*THE TASK:*
Each entry has to be printed again exactly.

*DATA FOR THE TASK:*

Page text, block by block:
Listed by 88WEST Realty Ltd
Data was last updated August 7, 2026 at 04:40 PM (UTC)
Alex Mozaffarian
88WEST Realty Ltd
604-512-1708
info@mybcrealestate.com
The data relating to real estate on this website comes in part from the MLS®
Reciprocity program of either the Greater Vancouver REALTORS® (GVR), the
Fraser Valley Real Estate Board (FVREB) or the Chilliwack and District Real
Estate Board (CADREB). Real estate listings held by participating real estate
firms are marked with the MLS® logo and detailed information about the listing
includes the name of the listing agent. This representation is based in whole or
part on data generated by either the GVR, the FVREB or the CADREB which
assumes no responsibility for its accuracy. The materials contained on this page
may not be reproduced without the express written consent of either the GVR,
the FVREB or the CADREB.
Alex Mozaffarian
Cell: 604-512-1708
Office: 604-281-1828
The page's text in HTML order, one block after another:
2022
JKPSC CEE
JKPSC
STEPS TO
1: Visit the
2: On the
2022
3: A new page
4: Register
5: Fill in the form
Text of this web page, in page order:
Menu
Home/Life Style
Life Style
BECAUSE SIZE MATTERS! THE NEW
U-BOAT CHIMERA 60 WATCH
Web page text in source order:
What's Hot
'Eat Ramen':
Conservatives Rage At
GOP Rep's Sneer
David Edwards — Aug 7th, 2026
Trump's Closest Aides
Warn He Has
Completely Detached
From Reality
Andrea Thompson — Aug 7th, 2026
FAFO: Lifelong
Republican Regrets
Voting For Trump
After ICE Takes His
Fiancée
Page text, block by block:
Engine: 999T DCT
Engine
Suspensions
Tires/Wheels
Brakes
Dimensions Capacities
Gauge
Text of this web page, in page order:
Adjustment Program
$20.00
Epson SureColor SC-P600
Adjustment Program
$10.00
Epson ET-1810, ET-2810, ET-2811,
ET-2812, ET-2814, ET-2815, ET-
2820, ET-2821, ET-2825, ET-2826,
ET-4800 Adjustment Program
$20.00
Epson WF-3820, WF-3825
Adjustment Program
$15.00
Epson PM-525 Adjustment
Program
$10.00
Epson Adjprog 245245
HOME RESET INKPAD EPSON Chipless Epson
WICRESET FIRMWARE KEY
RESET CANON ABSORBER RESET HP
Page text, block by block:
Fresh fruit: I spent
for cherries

*EXERCISE SOLUTION:*
Page text, block by block:
Listed by 88WEST Realty Ltd
Data was last updated August 7, 2026 at 04:40 PM (UTC)
Alex Mozaffarian
88WEST Realty Ltd
604-512-1708
info@mybcrealestate.com
The data relating to real estate on this website comes in part from the MLS®
Reciprocity program of either the Greater Vancouver REALTORS® (GVR), the
Fraser Valley Real Estate Board (FVREB) or the Chilliwack and District Real
Estate Board (CADREB). Real estate listings held by participating real estate
firms are marked with the MLS® logo and detailed information about the listing
includes the name of the listing agent. This representation is based in whole or
part on data generated by either the GVR, the FVREB or the CADREB which
assumes no responsibility for its accuracy. The materials contained on this page
may not be reproduced without the express written consent of either the GVR,
the FVREB or the CADREB.
Alex Mozaffarian
Cell: 604-512-1708
Office: 604-281-1828
The page's text in HTML order, one block after another:
2022
JKPSC CEE
JKPSC
STEPS TO
1: Visit the
2: On the
2022
3: A new page
4: Register
5: Fill in the form
Text of this web page, in page order:
Menu
Home/Life Style
Life Style
BECAUSE SIZE MATTERS! THE NEW
U-BOAT CHIMERA 60 WATCH
Web page text in source order:
What's Hot
'Eat Ramen':
Conservatives Rage At
GOP Rep's Sneer
David Edwards — Aug 7th, 2026
Trump's Closest Aides
Warn He Has
Completely Detached
From Reality
Andrea Thompson — Aug 7th, 2026
FAFO: Lifelong
Republican Regrets
Voting For Trump
After ICE Takes His
Fiancée
Page text, block by block:
Engine: 999T DCT
Engine
Suspensions
Tires/Wheels
Brakes
Dimensions Capacities
Gauge
Text of this web page, in page order:
Adjustment Program
$20.00
Epson SureColor SC-P600
Adjustment Program
$10.00
Epson ET-1810, ET-2810, ET-2811,
ET-2812, ET-2814, ET-2815, ET-
2820, ET-2821, ET-2825, ET-2826,
ET-4800 Adjustment Program
$20.00
Epson WF-3820, WF-3825
Adjustment Program
$15.00
Epson PM-525 Adjustment
Program
$10.00
Epson Adjprog 245245
HOME RESET INKPAD EPSON Chipless Epson
WICRESET FIRMWARE KEY
RESET CANON ABSORBER RESET HP
Page text, block by block:
Fresh fruit: I spent
for cherries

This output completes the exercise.